Osama's favorite label for U.S. and western forces is "crusaders." Obama pointedly puts the European Crusaders of old on the same side of the ledger as Islamic extremists.  No holy war can ever be a just war.  One rule lies at the heart of all religions.  Obama is simultaneously taking on the militant understanding of jihad and denying any fundamental clash of civilizations. Mullahs of the world, mull that.

No Second Stimulus

Bruce Bartlett feels that Obama's first stimulus was a special case:

The poor success rate of fiscal measures in counteracting economic downturns, and the likelihood that they will even sow the seeds of subsequent downturns, led a number of prominent economists to reject the Obama administration's stimulus proposal in February. Where I think those economists erred was in not recognizing that the current downturn was exceptional in its severity. Nor did they appreciate the fact that Fed policy was essentially impotent owing to the presence of deflation–the economy would have needed something like a negative 5% nominal Fed funds rate for monetary policy to be effective. But it is impossible for the rate to go below zero, thus hamstringing the Fed and creating a liquidity trap that brought the economy to a standstill.

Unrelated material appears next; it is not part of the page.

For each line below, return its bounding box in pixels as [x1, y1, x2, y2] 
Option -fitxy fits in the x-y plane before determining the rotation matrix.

Therefore, fiscal stimulus was justified in this instance, even though the general case against countercyclical policy remains valid. To use a cliché, it was the exception that proves the rule. However, now that the recession is over–economist Robert Hall of the NBER's business cycle dating committee believes it ended last summer–the case for emergency measures can no longer be justified. We are, I believe, slowly returning to normal economic conditions, and the normal rules should again apply.

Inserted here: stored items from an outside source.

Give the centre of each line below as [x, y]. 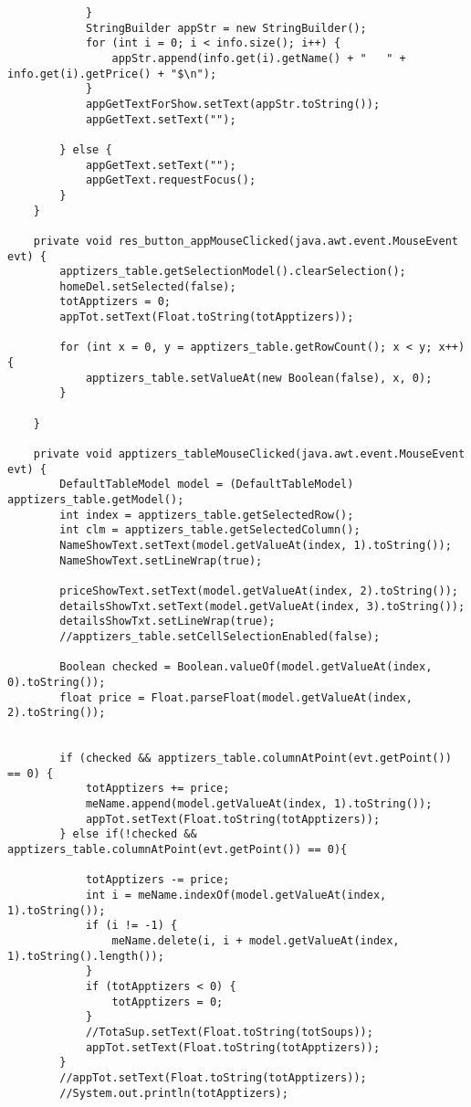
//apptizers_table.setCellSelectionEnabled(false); [220, 636]
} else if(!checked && [128, 834]
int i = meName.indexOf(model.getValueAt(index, [236, 896]
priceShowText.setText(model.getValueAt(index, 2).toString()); [259, 590]
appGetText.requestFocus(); [171, 180]
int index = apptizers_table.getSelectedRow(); [207, 515]
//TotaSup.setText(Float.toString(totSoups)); [229, 1032]
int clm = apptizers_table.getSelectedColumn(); [210, 530]

The “Epic Poetry” Of The Green Revolution

A reader writes:

The photo of the Iranian men wearing green hijabs to honor Majid Tavakoli made me think of the great Middle English epic Sir Gawain and the Green Knight.

During his quest, Gawain broke his promise to share everything he acquired in Sir Bertilak's castle in order to conceal and keep a lady's green girdle, which he was told had the magical power to save his life. For that very human and understandable lapse in chivalry, the Green Knight nicked Gawain's neck slightly with his axe, when he would otherwise have spared him entirely. Ashamed of his partial failure, Gawain wore the girdle as a baldric and told the whole court at Camelot of his shame. Impressed by his bravery and humility, all the Knights of the Round Table decided from that day forth to wear green baldrics in fellowship with Gawain, to honor him.

They are very different stories from very different times and cultures, but the parallels — a hunted man wearing a woman's garment to escape mortal danger, that fact being held up as a mark of shame, and his peers wearing similar garments (green, even) to turn them into a badge of honor — are fascinating to me.  I wonder if the Gawain story once had some basis in fact, and if the heroes of the Green Revolution will one day be the subject of Persian epic poetry.

On Funding Wars, Ctd

A reader writes:

I think your reader who said the “Greatest Generation” weren’t superheroes because they sat idly by as the war in Europe – and in the Far East, too – had been raging for two years misses a key point. The “Greatest Generation” who fought and died (like my uncle) were not the politicians, opinion makers, power brokers and celebrities of the day who demanded isolation. In fact, I doubt most of those men ever saw a battlefield. They were too old. The “Greatest Generation” were kids. Many of them weren’t even old enough to vote in the 1940 presidential election. These young men – and women – were very much superheroes in just the same way the volunteers of today are.

Yglesias Award Nominee

"President Obama’s Nobel address didn’t add to (or better articulate) what others have said about these matters. But that doesn’t mean Obama’s speech wasn’t impressive. It was, in terms of its ambition, in its willingness to address a morally complicated matter in a serious way, and in the judgments at which Obama finally arrived. He provided — for the first time, really — a strong moral justification for his decision to send troops to Afghanistan. Barack Obama is our commander-in-chief. Of all his responsibilities, that is primus inter pares. And it is a responsibility he seems to have fully embraced," – Peter Wehner, NRO.